■ Exercise material:

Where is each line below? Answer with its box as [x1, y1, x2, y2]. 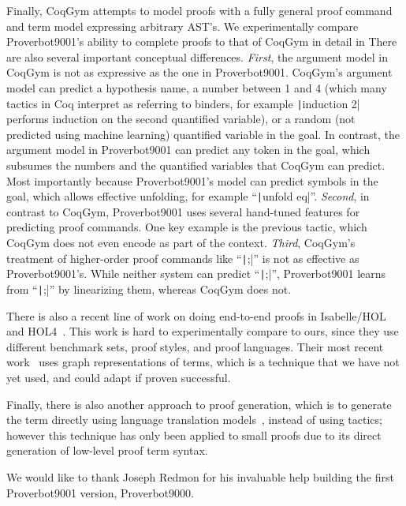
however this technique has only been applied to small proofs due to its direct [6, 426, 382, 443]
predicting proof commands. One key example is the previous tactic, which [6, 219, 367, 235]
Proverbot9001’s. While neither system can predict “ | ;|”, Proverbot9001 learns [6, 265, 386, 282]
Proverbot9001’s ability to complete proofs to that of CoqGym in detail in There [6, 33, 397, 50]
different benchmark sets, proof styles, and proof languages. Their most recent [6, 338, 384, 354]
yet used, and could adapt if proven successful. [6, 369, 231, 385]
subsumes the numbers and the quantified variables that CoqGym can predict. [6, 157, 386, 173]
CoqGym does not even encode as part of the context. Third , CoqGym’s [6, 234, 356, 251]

--

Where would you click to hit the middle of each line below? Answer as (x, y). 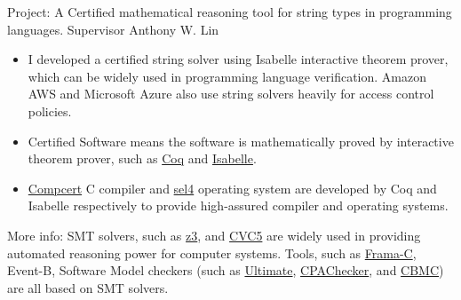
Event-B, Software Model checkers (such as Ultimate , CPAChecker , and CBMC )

■ Prompt: Print an exact copy of the lines above, from the one containing "Where would you" through the one containing "Event-B, Software Model", and leave out the pictures.

■ Task response:
Where would you click to hit the middle of each line below? Answer as (x, y). 
Event-B, Software Model checkers (such as Ultimate , CPAChecker , and CBMC )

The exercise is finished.